→ Exercise:
Please repeat every entry that follows, keeping each one exactly the same.

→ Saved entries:
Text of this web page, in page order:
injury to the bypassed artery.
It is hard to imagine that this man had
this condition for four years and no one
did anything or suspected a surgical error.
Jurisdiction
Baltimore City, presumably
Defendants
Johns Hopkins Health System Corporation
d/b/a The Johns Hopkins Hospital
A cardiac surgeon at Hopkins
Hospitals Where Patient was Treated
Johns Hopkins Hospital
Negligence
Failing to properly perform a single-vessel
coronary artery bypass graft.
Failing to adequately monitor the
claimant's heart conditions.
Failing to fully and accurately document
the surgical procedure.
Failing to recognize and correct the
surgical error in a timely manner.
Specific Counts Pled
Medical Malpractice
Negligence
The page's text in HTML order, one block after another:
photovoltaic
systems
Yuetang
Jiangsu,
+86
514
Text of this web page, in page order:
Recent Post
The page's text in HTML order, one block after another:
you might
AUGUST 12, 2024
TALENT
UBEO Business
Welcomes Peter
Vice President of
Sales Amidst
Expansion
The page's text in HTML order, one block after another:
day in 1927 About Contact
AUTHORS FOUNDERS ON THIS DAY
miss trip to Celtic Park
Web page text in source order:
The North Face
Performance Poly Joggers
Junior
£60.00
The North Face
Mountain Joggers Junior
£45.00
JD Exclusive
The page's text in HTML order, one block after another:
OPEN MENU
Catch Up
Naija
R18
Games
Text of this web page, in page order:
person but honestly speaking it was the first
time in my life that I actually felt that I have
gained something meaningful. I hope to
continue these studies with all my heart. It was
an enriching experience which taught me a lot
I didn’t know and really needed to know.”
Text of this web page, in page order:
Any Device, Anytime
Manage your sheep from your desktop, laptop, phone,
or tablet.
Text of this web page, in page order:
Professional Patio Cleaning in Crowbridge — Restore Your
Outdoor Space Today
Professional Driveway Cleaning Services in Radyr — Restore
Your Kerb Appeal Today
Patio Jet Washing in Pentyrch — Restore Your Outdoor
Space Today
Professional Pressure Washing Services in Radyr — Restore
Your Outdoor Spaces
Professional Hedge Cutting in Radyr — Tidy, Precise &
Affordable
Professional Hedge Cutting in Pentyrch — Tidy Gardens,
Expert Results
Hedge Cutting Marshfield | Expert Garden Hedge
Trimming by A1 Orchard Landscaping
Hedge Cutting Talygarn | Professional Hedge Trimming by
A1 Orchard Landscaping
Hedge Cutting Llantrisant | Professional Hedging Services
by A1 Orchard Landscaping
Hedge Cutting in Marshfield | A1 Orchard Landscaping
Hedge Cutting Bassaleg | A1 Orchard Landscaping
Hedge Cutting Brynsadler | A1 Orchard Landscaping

→ Written response:
Text of this web page, in page order:
injury to the bypassed artery.
It is hard to imagine that this man had
this condition for four years and no one
did anything or suspected a surgical error.
Jurisdiction
Baltimore City, presumably
Defendants
Johns Hopkins Health System Corporation
d/b/a The Johns Hopkins Hospital
A cardiac surgeon at Hopkins
Hospitals Where Patient was Treated
Johns Hopkins Hospital
Negligence
Failing to properly perform a single-vessel
coronary artery bypass graft.
Failing to adequately monitor the
claimant's heart conditions.
Failing to fully and accurately document
the surgical procedure.
Failing to recognize and correct the
surgical error in a timely manner.
Specific Counts Pled
Medical Malpractice
Negligence
The page's text in HTML order, one block after another:
photovoltaic
systems
Yuetang
Jiangsu,
+86
514
Text of this web page, in page order:
Recent Post
The page's text in HTML order, one block after another:
you might
AUGUST 12, 2024
TALENT
UBEO Business
Welcomes Peter
Vice President of
Sales Amidst
Expansion
The page's text in HTML order, one block after another:
day in 1927 About Contact
AUTHORS FOUNDERS ON THIS DAY
miss trip to Celtic Park
Web page text in source order:
The North Face
Performance Poly Joggers
Junior
£60.00
The North Face
Mountain Joggers Junior
£45.00
JD Exclusive
The page's text in HTML order, one block after another:
OPEN MENU
Catch Up
Naija
R18
Games
Text of this web page, in page order:
person but honestly speaking it was the first
time in my life that I actually felt that I have
gained something meaningful. I hope to
continue these studies with all my heart. It was
an enriching experience which taught me a lot
I didn’t know and really needed to know.”
Text of this web page, in page order:
Any Device, Anytime
Manage your sheep from your desktop, laptop, phone,
or tablet.
Text of this web page, in page order:
Professional Patio Cleaning in Crowbridge — Restore Your
Outdoor Space Today
Professional Driveway Cleaning Services in Radyr — Restore
Your Kerb Appeal Today
Patio Jet Washing in Pentyrch — Restore Your Outdoor
Space Today
Professional Pressure Washing Services in Radyr — Restore
Your Outdoor Spaces
Professional Hedge Cutting in Radyr — Tidy, Precise &
Affordable
Professional Hedge Cutting in Pentyrch — Tidy Gardens,
Expert Results
Hedge Cutting Marshfield | Expert Garden Hedge
Trimming by A1 Orchard Landscaping
Hedge Cutting Talygarn | Professional Hedge Trimming by
A1 Orchard Landscaping
Hedge Cutting Llantrisant | Professional Hedging Services
by A1 Orchard Landscaping
Hedge Cutting in Marshfield | A1 Orchard Landscaping
Hedge Cutting Bassaleg | A1 Orchard Landscaping
Hedge Cutting Brynsadler | A1 Orchard Landscaping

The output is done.